Méry-sur-Seine, un pequeño pueblo ubicado en el departamento de Aube, Francia, es conocido por su hermosa naturaleza y su tranquilidad. Desde hace un tiempo, este lugar ha ganado popularidad gracias a su ferme pédagogique, donde los visitantes pueden interactuar con diversos animales de granja. El 15 de octubre, una jornada soleada, algunos padres y niños decidieron disfrutar de este pequeño paraíso rural. A pesar de la presencia de un equipo de grabación para la famosa emisión de televisión E = M6, el ambiente se mantuvo sereno, permitiendo a los asistentes disfrutar plenamente de la experiencia.

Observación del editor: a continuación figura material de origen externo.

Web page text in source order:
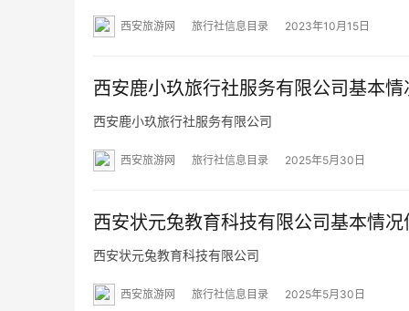
西安旅游网 旅行社信息目录 2023年10月15日
西安鹿小玖旅行社服务有限公司基本
西安鹿小玖旅行社服务有限公司
西安旅游网 旅行社信息目录 2025年5月30日
西安状元兔教育科技有限公司基本情
西安状元兔教育科技有限公司
西安旅游网 旅行社信息目录 2025年5月30日
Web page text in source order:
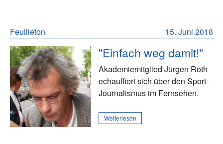
15. Juni 2018
Feuilleton
"Einfach weg damit!"
Akademiemitglied Jürgen Roth
echauffiert sich über den Sport-
Journalismus im Fernsehen.
Weiterlesen
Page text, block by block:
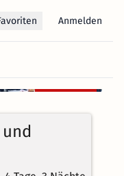
Anmelden
/5
stornierbar
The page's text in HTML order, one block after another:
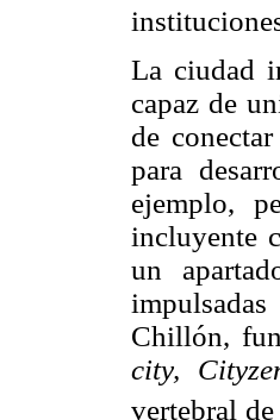
La ciudad
capaz de
de
para
ejemplo,
incluyente
un
Chillón,
city,
vertebral
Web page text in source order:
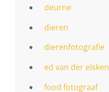
deurne
dieren
dierenfotografie
ed van der elsken
food fotograaf
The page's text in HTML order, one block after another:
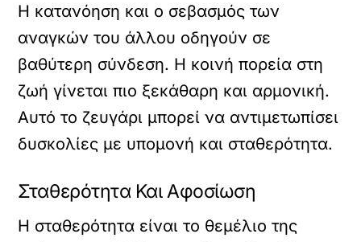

El presentador de la emisión, Mac Lesggy, desarrolla el concepto del episodio dedicado a **animales menos conocidos** de la granja: “Hemos hablado de vacas y ovejas, pero nunca de cabras y gallos, ¡nuestro símbolo nacional!” Esta iniciativa busca no solo entretener, sino también educar, desmitificando creencias populares sobre estos animales.
Evocar ciertos mitos
Durante la visita, los asistentes pudieron escuchar el característico canto del gallo. Se hizo énfasis en la necesidad de **eliminar mitos** que giran en torno a su comportamiento, como la idea de que son animales agresivos. La granja de Méry-sur-Seine alberga un **Conservatorio del Gallo Gaulés**, convirtiéndola en el lugar ideal para aprender sobre este emblemático animal. La periodista Lise Wirrmann reveló su motivación para visitar el lugar: “Buscamos salir de París, y después de investigar, descubrí este sitio. Hablé con Mac Lesggy y decidimos ir”.
Una vez terminado el rodaje con el presentador, el equipo decidió quedarse un día más para capturar imágenes adicionales que enriquecieran el contenido. “Queríamos grabar el canto del gallo, ya que esto no se puede pedir, y decidimos pasar la noche en el gîte para instalar una cámara en la voladera. Queremos demostrar que los gallos no cantan de noche”, agregó.
La emisión se transmitirá el 30 de noviembre
Este emocionante programa, que combina vulgarización científica y entretenimiento, sigue cautivando tanto a jóvenes como adultos. Durante el rodaje, Mac Lesggy no dudó en imitar el canto del gallo, intentando alcanzar los **100 decibelios**. “Estoy dispuesto a hacer todas las tonterías que tengan valor pedagógico”, afirmó. Del mismo modo, el presentador se vio obligado a reconsiderar ciertas creencias, como la noción de que los gallos son inherentemente agresivos.
El episodio está programado para ser emitido el 30 de noviembre. Esta será una gran oportunidad para dar visibilidad a un proyecto iniciado por Yannick Fassaert y Damien Vidart, quienes han dedicado más de siete años a crear un espacio que promueva el turismo rural y la preservación de la naturaleza.
Una raza que estaba desapareciendo en silencio
El interés por el gallo surgió como un esfuerzo por **salvaguardar la raza**. “Al encontrar a Damien, ya tenía gallos y gallinas gaulesas. Decidimos que podíamos trabajar juntos para preservar esta especie”, dijo Yannick. Damien Vidart se convirtió en un experto en el tema, formando un verdadero ecosistema para el desarrollo del gallo gaulés, asegurando que su legado continuara para las futuras generaciones.
La raza, conocida por su hermoso plumaje y su canto resonante, estaba en peligro de extinción. “Quería preservarla buscando nuevos ejemplares para diversificar la genética”, cuenta. Su dedicación y pasión han permitido que la población de gallos gauleses crezca exponencialmente.
Donaciones para el Conservatorio
Calificados como animales de “muy baja efectividad” en 2015 por el INRAE, los gallos gauleses ven un rayo de esperanza gracias a la creación de una red de criadores y los rigurosos **test sanguíneos** necesarios para preservar la genética de la raza. “Hoy somos casi 600 criadores”, celebró Damien, quien también hace un llamado a la comunidad para que realicen donaciones que ayuden a sustentar el trabajo del conservatorio y continúen con los esfuerzos de conservación.
Así, el esfuerzo conjunto de estas personas apasionadas por el cuidado y la preservación del gallo gaulés se vuelve esencial para garantizar no solo la supervivencia de esta emblemática ave, sino también un valioso patrimonio cultural de Francia. La importancia de la educación y la conciencia sobre la biodiversidad y el turismo rural se hace evidente en cada iniciativa que se lleva a cabo en la ferme pédagogique de Méry-sur-Seine.